### WHAT YOU SHOULD DO:
A faithful copy of the data is what is wanted, minus any pictures.

### WORKING DATA:

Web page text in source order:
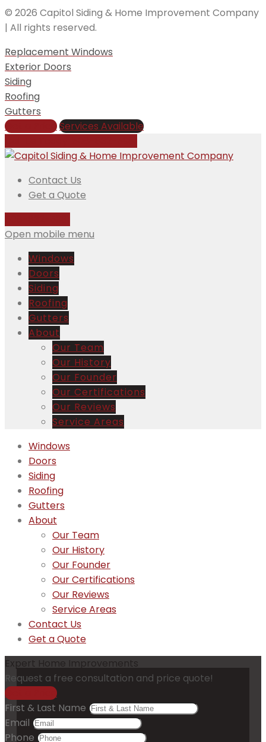
© 2026 Capitol Siding & Home Improvement Company
| All rights reserved.
Replacement Windows
Exterior Doors
Siding
Roofing
Gutters
Get a PriceServices Available
Contact Us
Get a Quote
Open mobile menu
Windows
Doors
Siding
Roofing
Gutters
About
Our Team
Our History
Our Founder
Our Certifications
Our Reviews
Service Areas
Windows
Doors
Siding
Roofing
Gutters
About
Our Team
Our History
Our Founder
Our Certifications
Our Reviews
Service Areas
Contact Us
Get a Quote
Expert Home Improvements
Request a free consultation and price quote!
Get a Price
First & Last Name
Email
Phone
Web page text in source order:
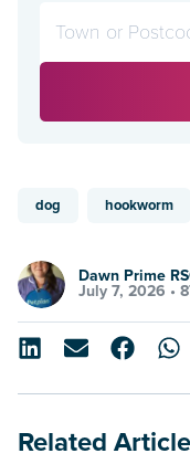
dog hookworm
Dawn Prime
July 7, 2026 •
Related
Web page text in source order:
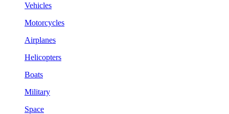
Vehicles
Motorcycles
Airplanes
Helicopters
Boats
Military
Space
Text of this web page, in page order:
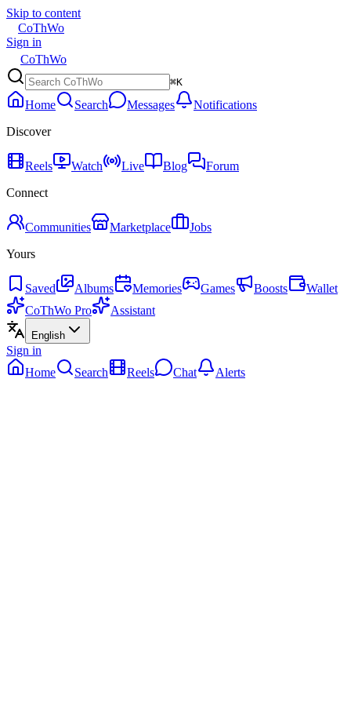
Skip to content
CoThWo
Sign in
CoThWo
⌘K
Home Search Messages
Notifications
Discover
Reels Watch Live Blog
Forum
Connect
Communities Marketplace
Jobs
Yours
Saved Albums Memories Games Boosts
Wallet
CoThWo Pro
Assistant
English
Sign in
Home
Search Reels Chat Alerts
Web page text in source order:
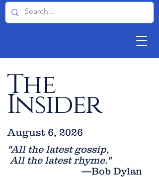
The
Insider
"All the latest gossip,
All the latest rhyme."
—Bob Dylan
August 6, 2026

### RESPONSE TO THE TASK:
Web page text in source order:
© 2026 Capitol Siding & Home Improvement Company
| All rights reserved.
Replacement Windows
Exterior Doors
Siding
Roofing
Gutters
Get a PriceServices Available
Contact Us
Get a Quote
Open mobile menu
Windows
Doors
Siding
Roofing
Gutters
About
Our Team
Our History
Our Founder
Our Certifications
Our Reviews
Service Areas
Windows
Doors
Siding
Roofing
Gutters
About
Our Team
Our History
Our Founder
Our Certifications
Our Reviews
Service Areas
Contact Us
Get a Quote
Expert Home Improvements
Request a free consultation and price quote!
Get a Price
First & Last Name
Email
Phone
Web page text in source order:
dog hookworm
Dawn Prime
July 7, 2026 •
Related
Web page text in source order:
Vehicles
Motorcycles
Airplanes
Helicopters
Boats
Military
Space
Text of this web page, in page order:
Skip to content
CoThWo
Sign in
CoThWo
⌘K
Home Search Messages
Notifications
Discover
Reels Watch Live Blog
Forum
Connect
Communities Marketplace
Jobs
Yours
Saved Albums Memories Games Boosts
Wallet
CoThWo Pro
Assistant
English
Sign in
Home
Search Reels Chat Alerts
Web page text in source order:
The
Insider
"All the latest gossip,
All the latest rhyme."
—Bob Dylan
August 6, 2026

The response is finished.